Data excerpts:
:::

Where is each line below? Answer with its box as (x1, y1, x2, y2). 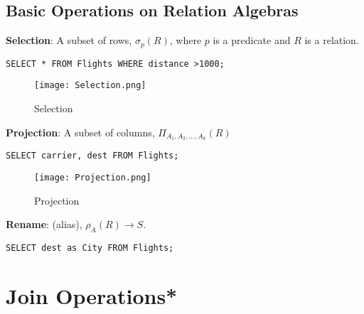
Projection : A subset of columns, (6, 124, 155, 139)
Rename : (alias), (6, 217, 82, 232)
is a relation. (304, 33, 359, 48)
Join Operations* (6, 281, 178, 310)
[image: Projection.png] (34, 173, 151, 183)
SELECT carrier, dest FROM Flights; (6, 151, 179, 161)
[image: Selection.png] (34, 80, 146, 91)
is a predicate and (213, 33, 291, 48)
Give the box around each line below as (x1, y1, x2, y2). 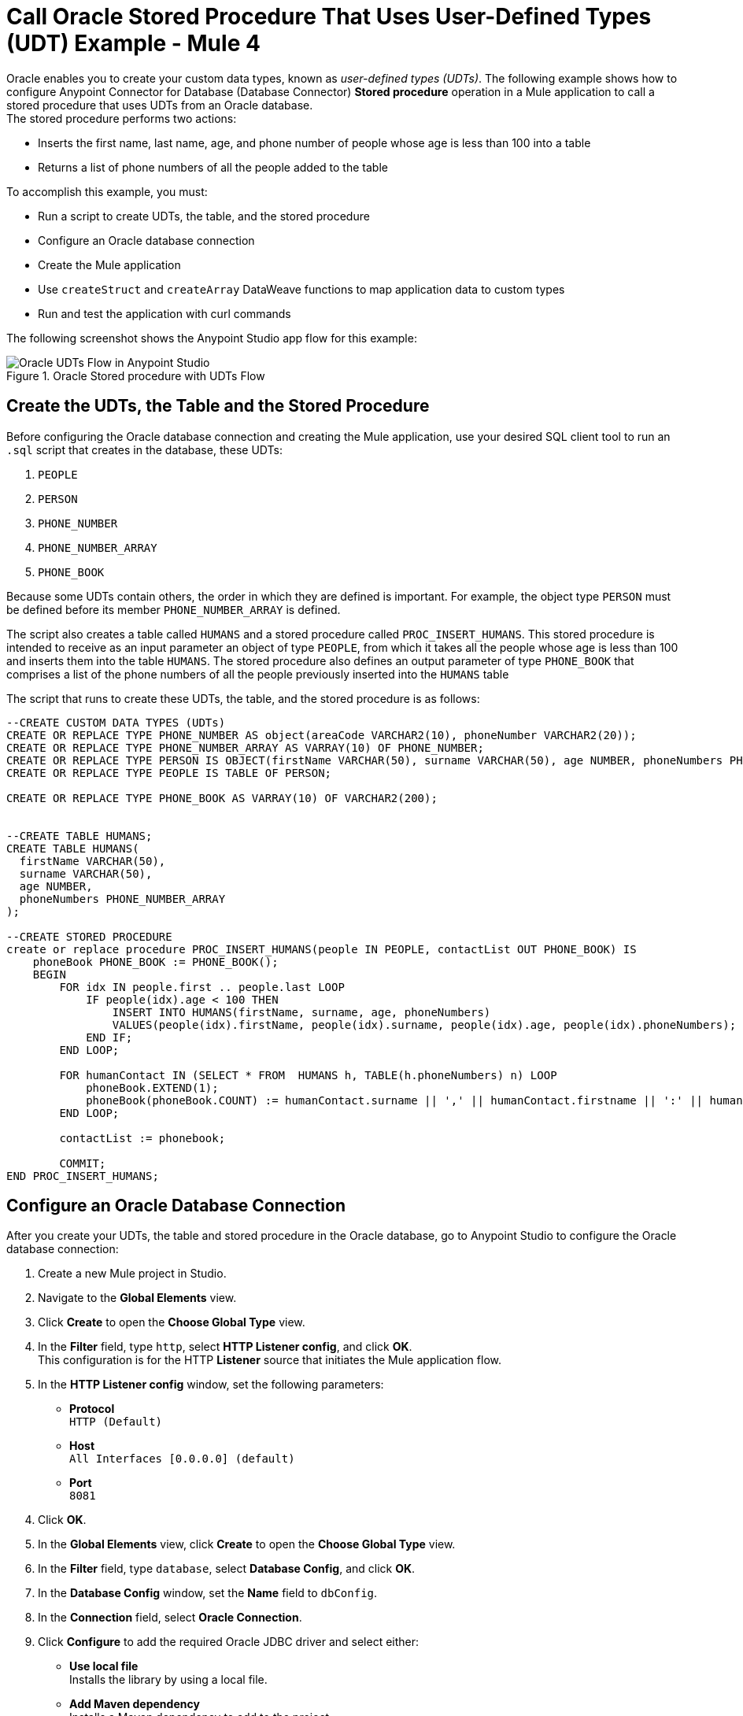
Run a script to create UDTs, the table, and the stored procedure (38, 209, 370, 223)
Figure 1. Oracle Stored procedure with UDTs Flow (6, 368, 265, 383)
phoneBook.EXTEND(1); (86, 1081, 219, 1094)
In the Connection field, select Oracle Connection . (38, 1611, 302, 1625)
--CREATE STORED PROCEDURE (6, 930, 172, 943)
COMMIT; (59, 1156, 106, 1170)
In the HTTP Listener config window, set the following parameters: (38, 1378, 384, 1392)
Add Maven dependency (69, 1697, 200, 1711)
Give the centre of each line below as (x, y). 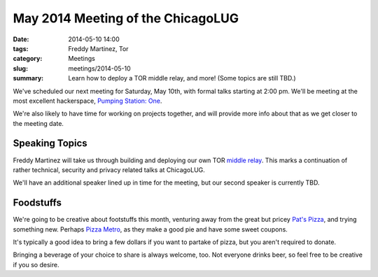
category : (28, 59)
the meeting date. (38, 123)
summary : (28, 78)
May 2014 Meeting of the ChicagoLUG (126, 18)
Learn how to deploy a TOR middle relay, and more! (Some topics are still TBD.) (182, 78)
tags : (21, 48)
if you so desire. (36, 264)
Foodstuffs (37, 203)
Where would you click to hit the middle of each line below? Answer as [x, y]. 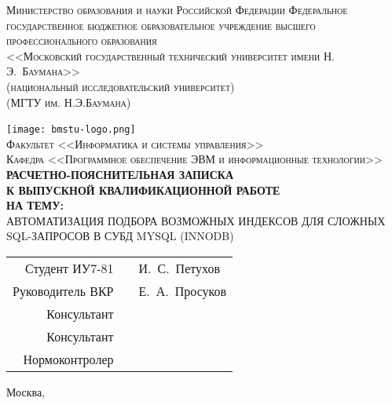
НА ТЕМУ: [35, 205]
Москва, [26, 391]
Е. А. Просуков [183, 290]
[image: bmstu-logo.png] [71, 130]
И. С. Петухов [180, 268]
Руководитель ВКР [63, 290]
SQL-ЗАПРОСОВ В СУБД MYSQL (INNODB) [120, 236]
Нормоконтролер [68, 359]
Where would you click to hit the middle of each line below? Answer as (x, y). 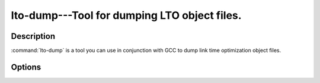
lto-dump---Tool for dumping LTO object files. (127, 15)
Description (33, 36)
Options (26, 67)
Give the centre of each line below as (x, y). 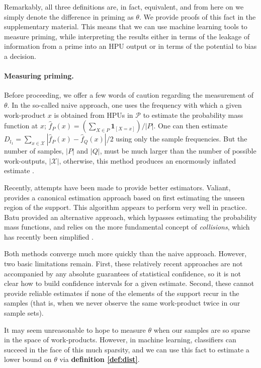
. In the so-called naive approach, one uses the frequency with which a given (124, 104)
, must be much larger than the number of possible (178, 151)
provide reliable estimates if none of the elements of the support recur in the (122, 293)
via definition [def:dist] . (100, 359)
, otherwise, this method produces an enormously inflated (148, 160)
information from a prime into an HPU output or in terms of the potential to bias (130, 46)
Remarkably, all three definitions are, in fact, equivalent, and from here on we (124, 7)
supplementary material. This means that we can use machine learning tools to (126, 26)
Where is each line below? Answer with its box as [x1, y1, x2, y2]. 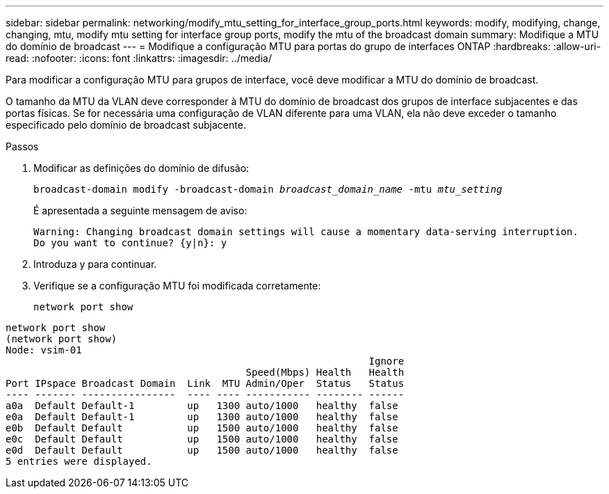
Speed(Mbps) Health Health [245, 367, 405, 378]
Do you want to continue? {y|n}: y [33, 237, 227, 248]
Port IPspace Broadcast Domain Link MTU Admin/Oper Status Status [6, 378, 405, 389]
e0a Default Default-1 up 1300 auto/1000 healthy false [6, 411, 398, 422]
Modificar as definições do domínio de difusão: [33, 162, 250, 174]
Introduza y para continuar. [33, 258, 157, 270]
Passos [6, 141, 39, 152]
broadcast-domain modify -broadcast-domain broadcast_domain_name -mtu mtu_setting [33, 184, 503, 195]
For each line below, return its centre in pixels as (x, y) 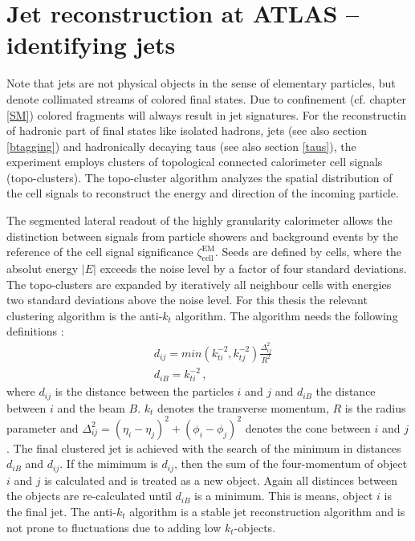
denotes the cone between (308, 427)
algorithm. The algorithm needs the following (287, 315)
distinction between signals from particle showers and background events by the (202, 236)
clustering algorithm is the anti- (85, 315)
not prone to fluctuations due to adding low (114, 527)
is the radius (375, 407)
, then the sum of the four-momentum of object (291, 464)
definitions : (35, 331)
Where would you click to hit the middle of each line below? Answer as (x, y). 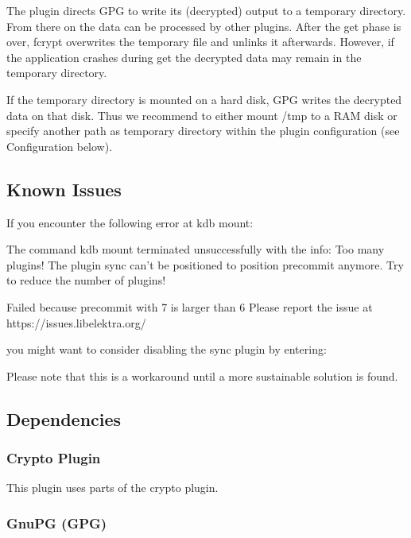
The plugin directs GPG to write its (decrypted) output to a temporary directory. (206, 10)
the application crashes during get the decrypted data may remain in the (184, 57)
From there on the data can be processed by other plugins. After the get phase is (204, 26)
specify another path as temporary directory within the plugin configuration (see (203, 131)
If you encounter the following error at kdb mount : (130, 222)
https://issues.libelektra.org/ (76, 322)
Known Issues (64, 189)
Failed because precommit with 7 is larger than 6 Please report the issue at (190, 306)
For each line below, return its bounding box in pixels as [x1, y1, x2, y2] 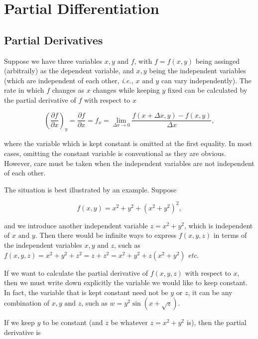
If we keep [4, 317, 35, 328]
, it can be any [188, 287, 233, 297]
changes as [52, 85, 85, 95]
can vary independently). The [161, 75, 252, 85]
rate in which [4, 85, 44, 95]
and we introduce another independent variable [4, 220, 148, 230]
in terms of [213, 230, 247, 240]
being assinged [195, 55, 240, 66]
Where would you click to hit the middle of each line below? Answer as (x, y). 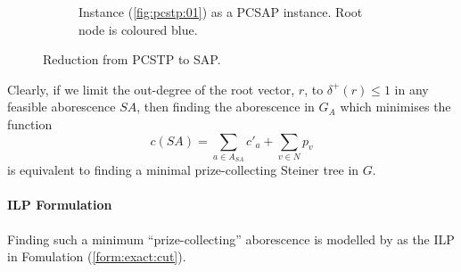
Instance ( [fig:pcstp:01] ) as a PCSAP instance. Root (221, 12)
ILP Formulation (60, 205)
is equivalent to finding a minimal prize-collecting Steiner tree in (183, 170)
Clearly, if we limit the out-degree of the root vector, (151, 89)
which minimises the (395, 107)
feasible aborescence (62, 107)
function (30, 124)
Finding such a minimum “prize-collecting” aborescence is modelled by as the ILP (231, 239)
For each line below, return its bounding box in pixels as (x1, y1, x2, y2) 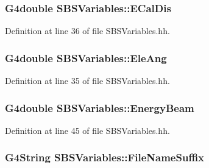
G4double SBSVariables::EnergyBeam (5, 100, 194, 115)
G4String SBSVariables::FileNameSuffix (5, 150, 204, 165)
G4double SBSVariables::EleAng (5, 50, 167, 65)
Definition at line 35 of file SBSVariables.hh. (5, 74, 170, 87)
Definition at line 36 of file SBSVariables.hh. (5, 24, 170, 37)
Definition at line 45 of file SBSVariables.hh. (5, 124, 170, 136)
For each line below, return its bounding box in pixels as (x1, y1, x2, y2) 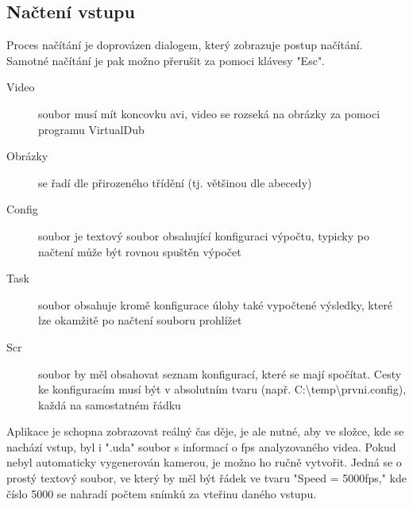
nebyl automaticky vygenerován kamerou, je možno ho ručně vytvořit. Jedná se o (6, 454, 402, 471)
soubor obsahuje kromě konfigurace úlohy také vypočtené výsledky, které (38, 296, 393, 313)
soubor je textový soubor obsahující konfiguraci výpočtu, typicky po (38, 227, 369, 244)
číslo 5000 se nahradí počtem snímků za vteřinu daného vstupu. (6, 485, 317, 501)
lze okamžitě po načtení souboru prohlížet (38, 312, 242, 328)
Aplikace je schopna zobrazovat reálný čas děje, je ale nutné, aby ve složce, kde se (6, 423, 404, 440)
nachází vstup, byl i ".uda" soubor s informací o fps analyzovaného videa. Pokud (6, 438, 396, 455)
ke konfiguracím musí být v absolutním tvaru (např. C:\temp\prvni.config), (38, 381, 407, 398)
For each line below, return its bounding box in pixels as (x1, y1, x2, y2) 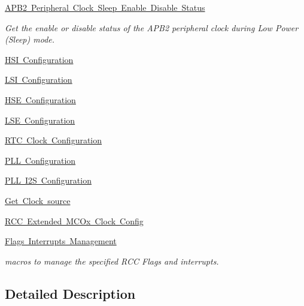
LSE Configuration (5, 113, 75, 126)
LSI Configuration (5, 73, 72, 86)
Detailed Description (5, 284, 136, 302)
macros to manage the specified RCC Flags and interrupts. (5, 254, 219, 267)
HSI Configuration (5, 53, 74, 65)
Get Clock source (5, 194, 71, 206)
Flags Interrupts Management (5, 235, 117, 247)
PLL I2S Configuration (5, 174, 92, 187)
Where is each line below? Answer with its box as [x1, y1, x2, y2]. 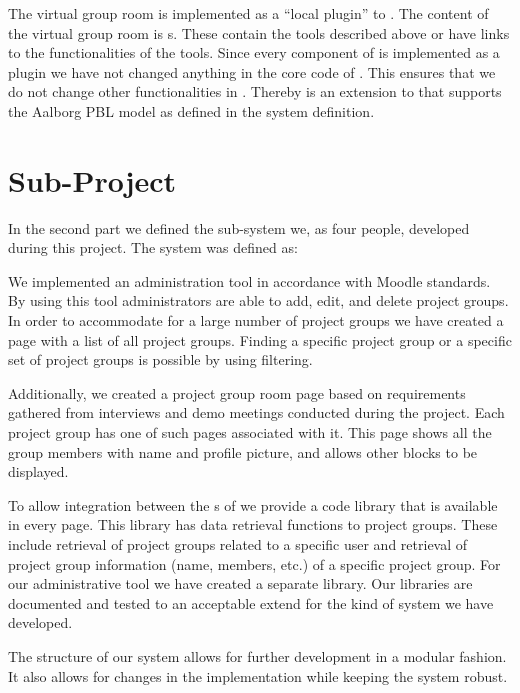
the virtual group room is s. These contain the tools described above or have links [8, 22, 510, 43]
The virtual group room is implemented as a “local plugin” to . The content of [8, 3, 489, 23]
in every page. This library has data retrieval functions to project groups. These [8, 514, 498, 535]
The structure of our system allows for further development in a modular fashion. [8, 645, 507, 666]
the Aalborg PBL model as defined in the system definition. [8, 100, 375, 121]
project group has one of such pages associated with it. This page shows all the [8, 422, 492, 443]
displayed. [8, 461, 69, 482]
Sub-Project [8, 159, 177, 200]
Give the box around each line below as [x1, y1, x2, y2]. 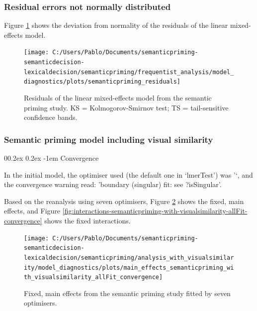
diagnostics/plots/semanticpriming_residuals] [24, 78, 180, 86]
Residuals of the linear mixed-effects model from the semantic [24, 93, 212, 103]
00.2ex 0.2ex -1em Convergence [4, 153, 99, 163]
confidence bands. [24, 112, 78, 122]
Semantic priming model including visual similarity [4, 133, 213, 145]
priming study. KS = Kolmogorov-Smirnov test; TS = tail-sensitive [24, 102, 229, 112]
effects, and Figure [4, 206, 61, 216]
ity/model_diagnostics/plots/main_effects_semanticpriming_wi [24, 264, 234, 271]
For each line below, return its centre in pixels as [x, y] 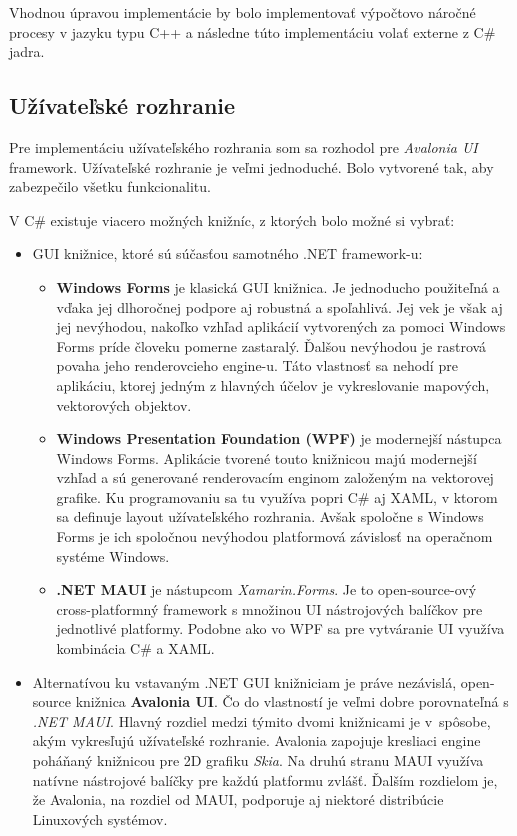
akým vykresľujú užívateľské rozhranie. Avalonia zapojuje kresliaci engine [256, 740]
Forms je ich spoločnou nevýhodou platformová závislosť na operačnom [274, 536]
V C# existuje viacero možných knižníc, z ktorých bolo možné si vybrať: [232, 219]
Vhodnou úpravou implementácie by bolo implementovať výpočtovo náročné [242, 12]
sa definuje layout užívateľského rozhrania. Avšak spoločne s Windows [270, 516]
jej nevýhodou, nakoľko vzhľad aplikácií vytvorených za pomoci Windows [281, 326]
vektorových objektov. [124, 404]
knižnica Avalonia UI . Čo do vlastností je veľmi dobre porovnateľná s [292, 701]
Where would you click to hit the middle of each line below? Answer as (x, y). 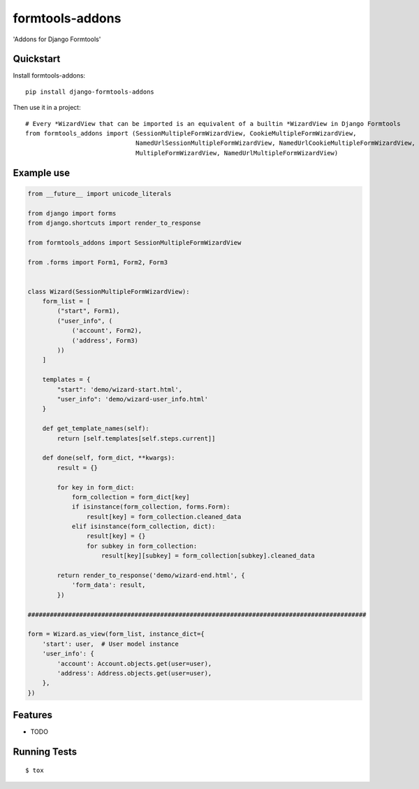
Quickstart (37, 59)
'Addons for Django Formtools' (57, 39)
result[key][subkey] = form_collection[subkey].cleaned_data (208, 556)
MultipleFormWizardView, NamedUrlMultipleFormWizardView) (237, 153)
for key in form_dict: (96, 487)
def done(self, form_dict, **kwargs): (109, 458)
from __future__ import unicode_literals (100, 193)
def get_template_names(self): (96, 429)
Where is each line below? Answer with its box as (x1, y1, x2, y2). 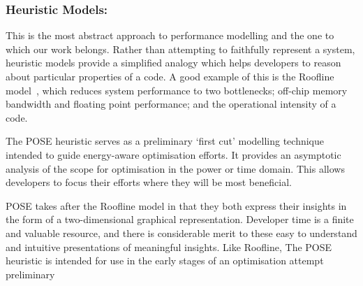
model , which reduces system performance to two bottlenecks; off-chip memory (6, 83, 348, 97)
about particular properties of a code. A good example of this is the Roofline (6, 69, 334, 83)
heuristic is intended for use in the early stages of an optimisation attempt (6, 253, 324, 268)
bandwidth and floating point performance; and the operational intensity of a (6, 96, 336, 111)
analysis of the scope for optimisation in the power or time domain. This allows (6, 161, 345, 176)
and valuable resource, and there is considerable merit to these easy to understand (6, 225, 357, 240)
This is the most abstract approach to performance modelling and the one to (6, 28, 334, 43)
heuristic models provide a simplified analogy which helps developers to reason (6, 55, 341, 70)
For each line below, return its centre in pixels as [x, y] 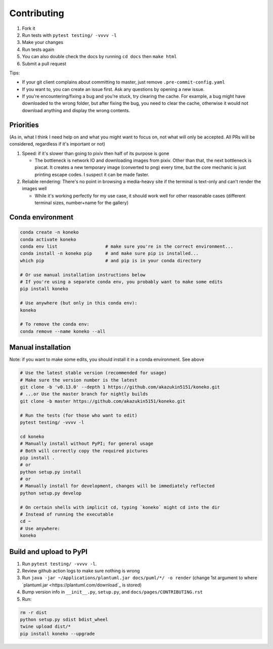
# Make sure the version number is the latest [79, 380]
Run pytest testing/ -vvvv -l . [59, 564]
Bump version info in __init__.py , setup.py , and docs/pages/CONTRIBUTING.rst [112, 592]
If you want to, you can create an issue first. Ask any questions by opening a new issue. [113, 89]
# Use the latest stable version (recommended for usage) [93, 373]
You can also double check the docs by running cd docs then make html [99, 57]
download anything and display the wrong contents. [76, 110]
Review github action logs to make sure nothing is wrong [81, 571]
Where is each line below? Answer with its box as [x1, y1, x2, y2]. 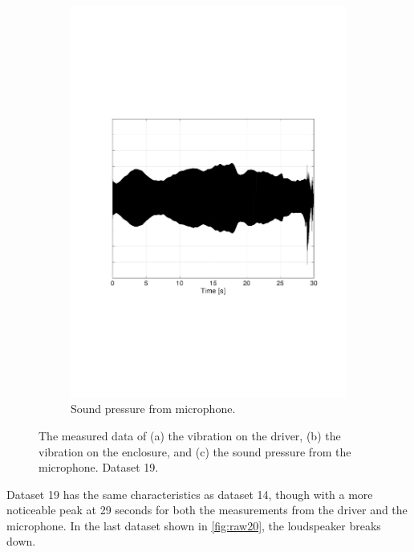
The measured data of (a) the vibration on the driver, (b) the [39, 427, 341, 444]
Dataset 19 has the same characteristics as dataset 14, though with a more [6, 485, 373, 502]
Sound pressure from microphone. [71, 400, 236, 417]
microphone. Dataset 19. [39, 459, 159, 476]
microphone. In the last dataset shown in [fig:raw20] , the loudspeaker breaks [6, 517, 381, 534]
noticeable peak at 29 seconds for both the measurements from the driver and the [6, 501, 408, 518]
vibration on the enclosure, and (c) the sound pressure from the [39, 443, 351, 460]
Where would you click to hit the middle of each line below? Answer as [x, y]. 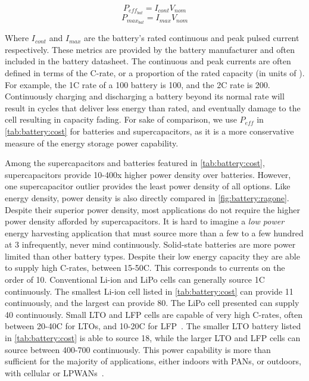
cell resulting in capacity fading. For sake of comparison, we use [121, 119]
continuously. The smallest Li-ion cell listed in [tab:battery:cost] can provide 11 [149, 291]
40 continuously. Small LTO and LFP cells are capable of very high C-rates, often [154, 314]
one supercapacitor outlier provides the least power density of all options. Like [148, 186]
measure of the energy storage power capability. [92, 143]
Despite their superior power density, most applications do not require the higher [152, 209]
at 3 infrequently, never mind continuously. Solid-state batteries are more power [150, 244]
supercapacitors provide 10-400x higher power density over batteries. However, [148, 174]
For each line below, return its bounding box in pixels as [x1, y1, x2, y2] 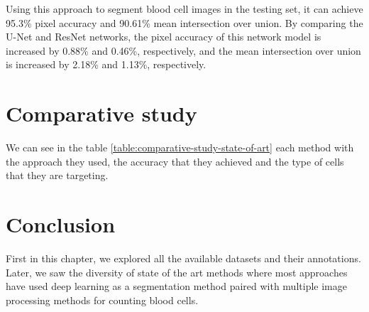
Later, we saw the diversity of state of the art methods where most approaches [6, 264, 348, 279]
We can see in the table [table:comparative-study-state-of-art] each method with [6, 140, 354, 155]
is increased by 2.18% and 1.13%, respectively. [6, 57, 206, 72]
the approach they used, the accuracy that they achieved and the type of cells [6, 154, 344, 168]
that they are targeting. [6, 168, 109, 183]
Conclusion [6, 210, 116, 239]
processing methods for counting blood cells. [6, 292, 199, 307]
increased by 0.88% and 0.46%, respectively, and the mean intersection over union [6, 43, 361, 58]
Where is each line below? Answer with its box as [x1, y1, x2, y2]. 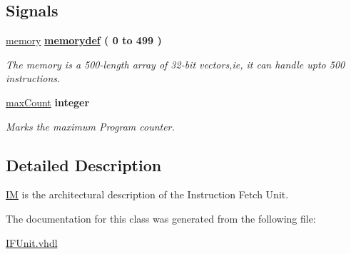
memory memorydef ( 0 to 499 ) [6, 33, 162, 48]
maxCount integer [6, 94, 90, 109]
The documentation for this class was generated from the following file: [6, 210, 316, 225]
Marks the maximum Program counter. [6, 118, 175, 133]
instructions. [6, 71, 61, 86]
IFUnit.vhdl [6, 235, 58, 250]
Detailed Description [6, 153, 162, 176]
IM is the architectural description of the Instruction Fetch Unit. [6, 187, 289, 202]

:::

Print exactly the lines above that run from the one with "40 continuously. Small" to the one with "We can see in", both included. No pictures.

• _Solution to the problem_
40 continuously. Small LTO and LFP cells are capable of very high C-rates, often [154, 314]
one supercapacitor outlier provides the least power density of all options. Like [148, 186]
measure of the energy storage power capability. [92, 143]
Despite their superior power density, most applications do not require the higher [152, 209]
at 3 infrequently, never mind continuously. Solid-state batteries are more power [150, 244]
supercapacitors provide 10-400x higher power density over batteries. However, [148, 174]
For each line below, return its bounding box in pixels as [x1, y1, x2, y2] 
Later, we saw the diversity of state of the art methods where most approaches [6, 264, 348, 279]
We can see in the table [table:comparative-study-state-of-art] each method with [6, 140, 354, 155]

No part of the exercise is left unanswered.